Recovering a corrupted search index after an unexpected failure

Recovering a corrupted search index after an unexpected failure
We can recover a corrupted, failed, damaged, or inaccessible search index if an unexpected hardware or software failure occurs. The search index can become corrupted from the following sample scenarios:

An indexing task was interrupted, causing a partially built index to be replicated to production.
A loss of network connectivity during index replication, causing one or more of the index data segment files to be corrupted.
Running out of file descriptors or storage capacity during indexing or replication, causing the entire index to be deleted.

To determine what to back up and restore in an event of an index corruption, we must understand which components are involved and how data flows through each component. A repeater is typically used in a production environment to perform indexing, where catalog data is read directly from the production database. After the repeater finishes indexing, members from the search subordinate server cluster pull the changes from the repeater and locally replicate the update on each subordinate server. A local copy of the index exists on each subordinate server in the solrhome location. The Solr home contains all the search server-related files. Therefore, it is important that your backup strategy copies everything under the Solr home of the repeater. That is, the master copy of the index in production.
If any index issues occur in the production system, the corrupted index can either be restored from a backup or rebuilt. IBM recommends that you set up a recurring task to copy your indexes to an alternative storage location at a regular time interval, or right before each reindexing occurs. This practice dramatically reduces index restoration time. For example, if an index becomes corrupted, we can restore the most recently known working version of the search index onto the repeater and set it as the current index. The subordinate servers will automatically be able to synchronize themselves with the restored index version.
In general, it is strongly recommended to keep at least one copy of the most recent working search index.

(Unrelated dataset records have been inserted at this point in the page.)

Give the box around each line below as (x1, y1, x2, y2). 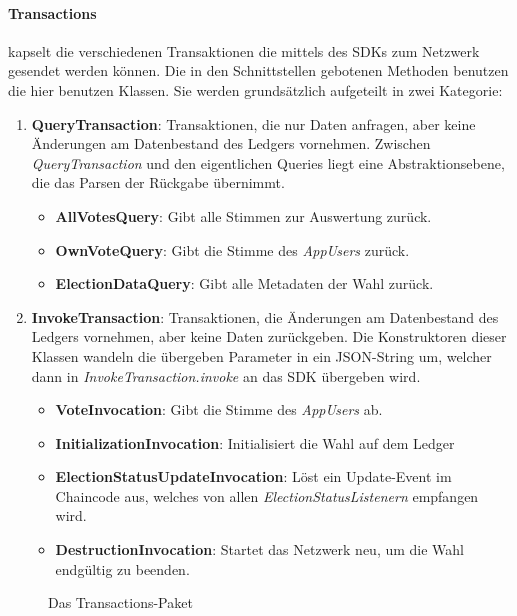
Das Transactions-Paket (48, 592, 193, 613)
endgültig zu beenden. (55, 558, 190, 579)
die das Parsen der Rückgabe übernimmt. (31, 172, 285, 193)
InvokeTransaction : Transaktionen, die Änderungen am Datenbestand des (31, 306, 499, 327)
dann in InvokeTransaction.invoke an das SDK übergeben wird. (31, 365, 421, 386)
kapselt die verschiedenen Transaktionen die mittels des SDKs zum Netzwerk (8, 40, 480, 61)
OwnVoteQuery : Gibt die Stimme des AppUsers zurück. (55, 239, 410, 260)
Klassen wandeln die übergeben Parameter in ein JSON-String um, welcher (31, 345, 492, 366)
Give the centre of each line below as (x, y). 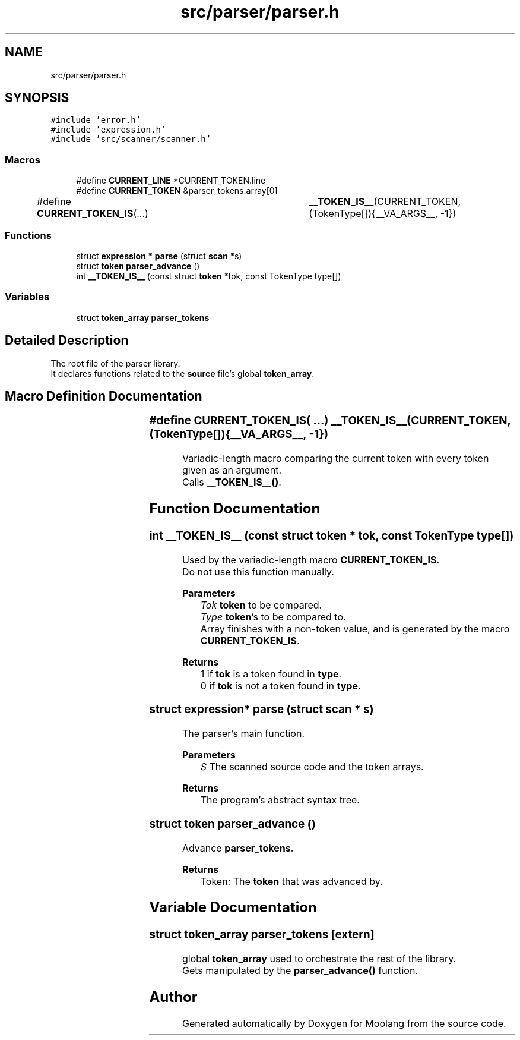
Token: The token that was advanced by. (291, 881)
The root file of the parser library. (115, 363)
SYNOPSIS (37, 98)
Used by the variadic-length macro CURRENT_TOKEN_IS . (311, 560)
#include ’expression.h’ (108, 130)
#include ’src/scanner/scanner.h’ (131, 139)
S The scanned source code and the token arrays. (312, 767)
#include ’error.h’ (96, 120)

This backup copy should be kept current and refreshed each time a change is made to the search index. Then, in an event of an index failure or corruption, restoring from the recent backup is quick and effective to bring the site back up and running. An index backup is simply a copy of the index data files on the file system. The best time to create a backup is right after the final indexing is complete, and a quick sanity and integrity test has been performed. It is optional but beneficial to keep multiple successive backups, so that you have more flexibility when rolling back to a prior version of the search index.
To restore the search index to a prior version, complete the following task: Backing up a WebSphere Commerce Search index. Although the indexed data from the selected backup might be slightly out of date, the site can be brought back up with minimal down time. While the site is up and running again on the restored backup, we can investigate the root cause and perform additional recovery plans, such as retrying to build the corrupted search index on the same or another indexing server.

Procedure
Backup Solr home, so that we can capture a working search environment, including search indexes.
Determine the locations of Solr home to back up, based on the environment:

Option Description
Staging environment

When indexing with staging propagation, business users apply changes to a staging area, which is later propagated into the production environment by IT administrators. An index repeater is used to capture the most recent deployed index content, while also serving as a backup.

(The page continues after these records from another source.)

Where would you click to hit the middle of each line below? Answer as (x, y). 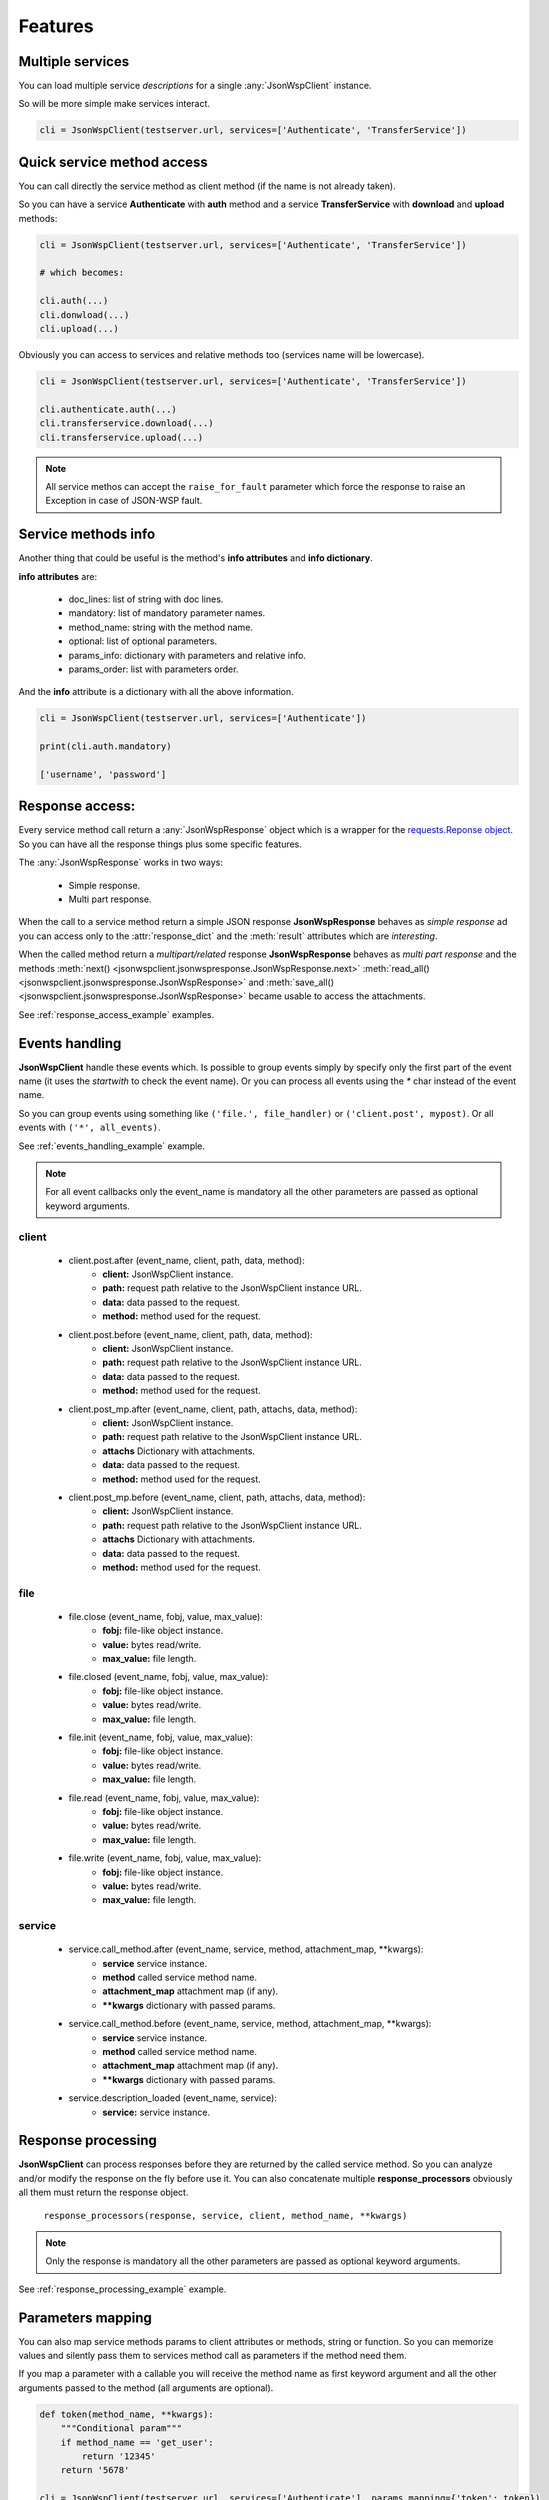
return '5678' (95, 2470)
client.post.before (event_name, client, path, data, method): (191, 1334)
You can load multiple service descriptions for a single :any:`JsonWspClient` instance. (195, 86)
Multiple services (74, 61)
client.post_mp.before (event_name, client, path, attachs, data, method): (217, 1497)
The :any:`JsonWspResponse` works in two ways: (121, 862)
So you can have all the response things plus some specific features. (160, 844)
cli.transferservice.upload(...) (121, 437)

Back up the Solr index home directory.
Determine the backup schedule based on when business users are not making thorough changes to be propagated into production.
Check for problematic search indexes by running the CheckIndex tool.
CheckIndex is a tool available in the Lucene library. It checks the files and creates new segments that do not contain problematic entries. Optionally, the CheckIndex tool is able to repair a broken index with little loss of data, so that you do not have to restore the index from a backup, or perform a full indexing of all documents that are stored in Solr.
Go to the directory containing the Lucene library files.
Run the following command:
java -cp .\lucene-core-5.5.4.jar org.apache.jar org.apache.lucene.index.CheckIndex lucene_indexdir
Where lucene_indexdir is the full path to the Lucene index data directory.
If we can identify a problematic search index, we can back up and rollback search indexes based on snapshots.
To do so, follow the steps in Backing up a WebSphere Commerce Search index.
In cases of problematic search indexes, restore the backed up Solr home directory on the problem area.